== GIVEN INFORMATION ==

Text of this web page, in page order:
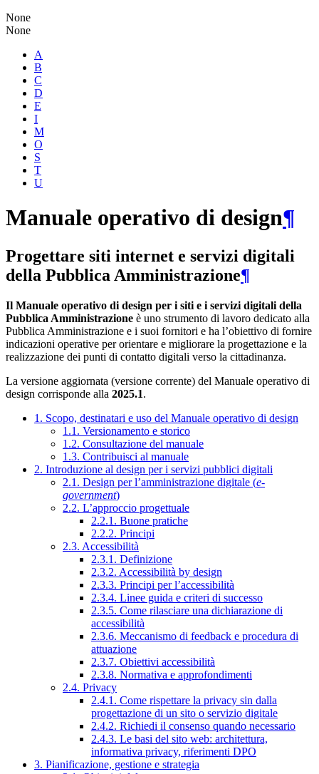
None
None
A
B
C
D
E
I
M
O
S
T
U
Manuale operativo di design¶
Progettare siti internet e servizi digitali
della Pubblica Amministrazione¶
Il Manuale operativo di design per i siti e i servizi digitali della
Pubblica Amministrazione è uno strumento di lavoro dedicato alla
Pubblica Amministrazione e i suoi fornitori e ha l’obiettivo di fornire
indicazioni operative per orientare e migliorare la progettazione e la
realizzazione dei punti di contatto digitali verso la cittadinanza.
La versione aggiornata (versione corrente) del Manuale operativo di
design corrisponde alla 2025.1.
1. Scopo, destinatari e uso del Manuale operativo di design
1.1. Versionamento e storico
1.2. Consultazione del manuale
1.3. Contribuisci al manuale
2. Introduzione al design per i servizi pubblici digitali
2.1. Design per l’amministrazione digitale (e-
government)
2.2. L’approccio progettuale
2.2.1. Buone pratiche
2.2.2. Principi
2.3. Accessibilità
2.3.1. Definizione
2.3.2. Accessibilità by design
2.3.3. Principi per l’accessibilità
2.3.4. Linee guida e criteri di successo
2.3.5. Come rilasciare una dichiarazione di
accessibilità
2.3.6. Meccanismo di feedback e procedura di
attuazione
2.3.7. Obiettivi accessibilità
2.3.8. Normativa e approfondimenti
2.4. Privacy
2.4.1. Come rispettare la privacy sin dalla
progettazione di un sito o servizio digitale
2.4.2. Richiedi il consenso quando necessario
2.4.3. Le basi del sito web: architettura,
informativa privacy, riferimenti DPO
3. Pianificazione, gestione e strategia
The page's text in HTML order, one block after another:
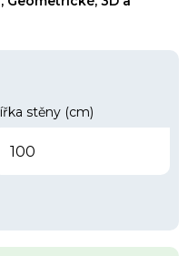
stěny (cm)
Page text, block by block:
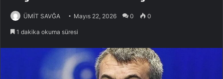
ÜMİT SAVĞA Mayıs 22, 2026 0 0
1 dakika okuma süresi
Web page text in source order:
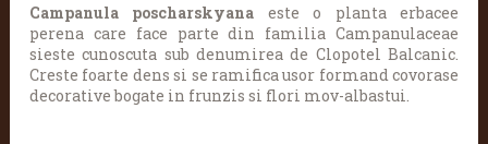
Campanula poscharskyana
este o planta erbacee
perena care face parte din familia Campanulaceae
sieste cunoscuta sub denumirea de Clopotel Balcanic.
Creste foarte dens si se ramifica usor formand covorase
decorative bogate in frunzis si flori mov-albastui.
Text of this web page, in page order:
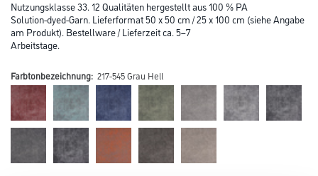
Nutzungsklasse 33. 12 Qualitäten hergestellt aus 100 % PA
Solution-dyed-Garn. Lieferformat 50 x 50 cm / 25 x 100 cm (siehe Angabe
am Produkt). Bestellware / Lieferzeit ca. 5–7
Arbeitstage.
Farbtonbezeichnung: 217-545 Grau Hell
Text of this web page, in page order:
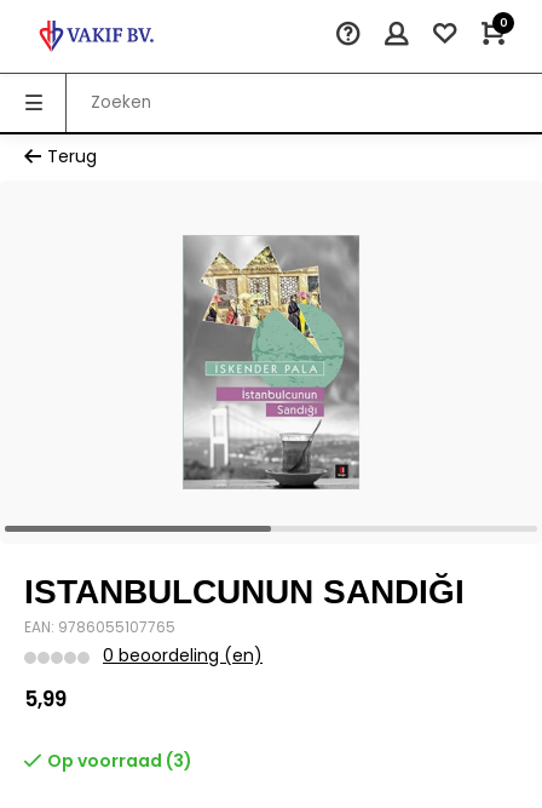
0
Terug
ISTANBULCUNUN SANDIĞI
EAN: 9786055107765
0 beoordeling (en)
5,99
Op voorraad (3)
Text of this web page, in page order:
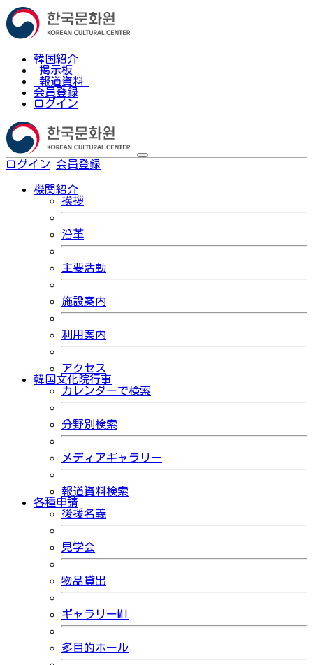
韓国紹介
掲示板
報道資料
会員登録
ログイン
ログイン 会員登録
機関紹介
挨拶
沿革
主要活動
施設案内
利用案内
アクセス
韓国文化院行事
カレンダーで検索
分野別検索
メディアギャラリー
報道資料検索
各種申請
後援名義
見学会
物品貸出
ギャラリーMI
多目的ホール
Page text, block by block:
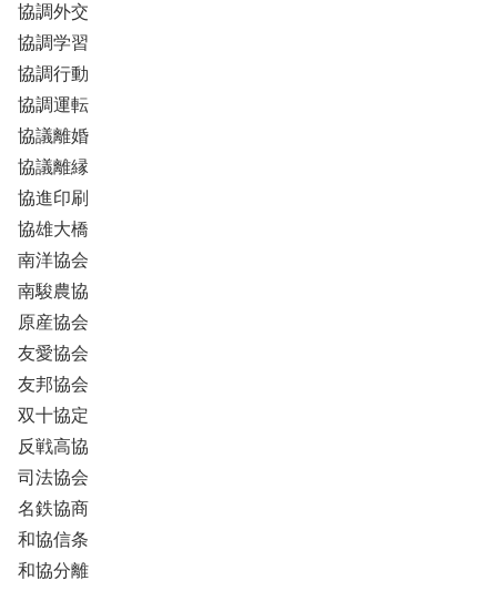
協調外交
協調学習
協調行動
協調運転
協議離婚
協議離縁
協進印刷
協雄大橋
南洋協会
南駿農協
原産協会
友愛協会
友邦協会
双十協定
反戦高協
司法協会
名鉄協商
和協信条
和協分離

===

*WORK INSTRUCTIONS*. Your task is to repeat the data above exactly while excluding the pictures.

*WORKED SOLUTION*.
Text of this web page, in page order:
None
None
A
B
C
D
E
I
M
O
S
T
U
Manuale operativo di design¶
Progettare siti internet e servizi digitali
della Pubblica Amministrazione¶
Il Manuale operativo di design per i siti e i servizi digitali della
Pubblica Amministrazione è uno strumento di lavoro dedicato alla
Pubblica Amministrazione e i suoi fornitori e ha l’obiettivo di fornire
indicazioni operative per orientare e migliorare la progettazione e la
realizzazione dei punti di contatto digitali verso la cittadinanza.
La versione aggiornata (versione corrente) del Manuale operativo di
design corrisponde alla 2025.1.
1. Scopo, destinatari e uso del Manuale operativo di design
1.1. Versionamento e storico
1.2. Consultazione del manuale
1.3. Contribuisci al manuale
2. Introduzione al design per i servizi pubblici digitali
2.1. Design per l’amministrazione digitale (e-
government)
2.2. L’approccio progettuale
2.2.1. Buone pratiche
2.2.2. Principi
2.3. Accessibilità
2.3.1. Definizione
2.3.2. Accessibilità by design
2.3.3. Principi per l’accessibilità
2.3.4. Linee guida e criteri di successo
2.3.5. Come rilasciare una dichiarazione di
accessibilità
2.3.6. Meccanismo di feedback e procedura di
attuazione
2.3.7. Obiettivi accessibilità
2.3.8. Normativa e approfondimenti
2.4. Privacy
2.4.1. Come rispettare la privacy sin dalla
progettazione di un sito o servizio digitale
2.4.2. Richiedi il consenso quando necessario
2.4.3. Le basi del sito web: architettura,
informativa privacy, riferimenti DPO
3. Pianificazione, gestione e strategia
The page's text in HTML order, one block after another:
stěny (cm)
Page text, block by block:
ÜMİT SAVĞA Mayıs 22, 2026 0 0
1 dakika okuma süresi
Web page text in source order:
Campanula poscharskyana
este o planta erbacee
perena care face parte din familia Campanulaceae
sieste cunoscuta sub denumirea de Clopotel Balcanic.
Creste foarte dens si se ramifica usor formand covorase
decorative bogate in frunzis si flori mov-albastui.
Text of this web page, in page order:
Nutzungsklasse 33. 12 Qualitäten hergestellt aus 100 % PA
Solution-dyed-Garn. Lieferformat 50 x 50 cm / 25 x 100 cm (siehe Angabe
am Produkt). Bestellware / Lieferzeit ca. 5–7
Arbeitstage.
Farbtonbezeichnung: 217-545 Grau Hell
Text of this web page, in page order:
0
Terug
ISTANBULCUNUN SANDIĞI
EAN: 9786055107765
0 beoordeling (en)
5,99
Op voorraad (3)
Text of this web page, in page order:
韓国紹介
掲示板
報道資料
会員登録
ログイン
ログイン 会員登録
機関紹介
挨拶
沿革
主要活動
施設案内
利用案内
アクセス
韓国文化院行事
カレンダーで検索
分野別検索
メディアギャラリー
報道資料検索
各種申請
後援名義
見学会
物品貸出
ギャラリーMI
多目的ホール
Page text, block by block:
協調外交
協調学習
協調行動
協調運転
協議離婚
協議離縁
協進印刷
協雄大橋
南洋協会
南駿農協
原産協会
友愛協会
友邦協会
双十協定
反戦高協
司法協会
名鉄協商
和協信条
和協分離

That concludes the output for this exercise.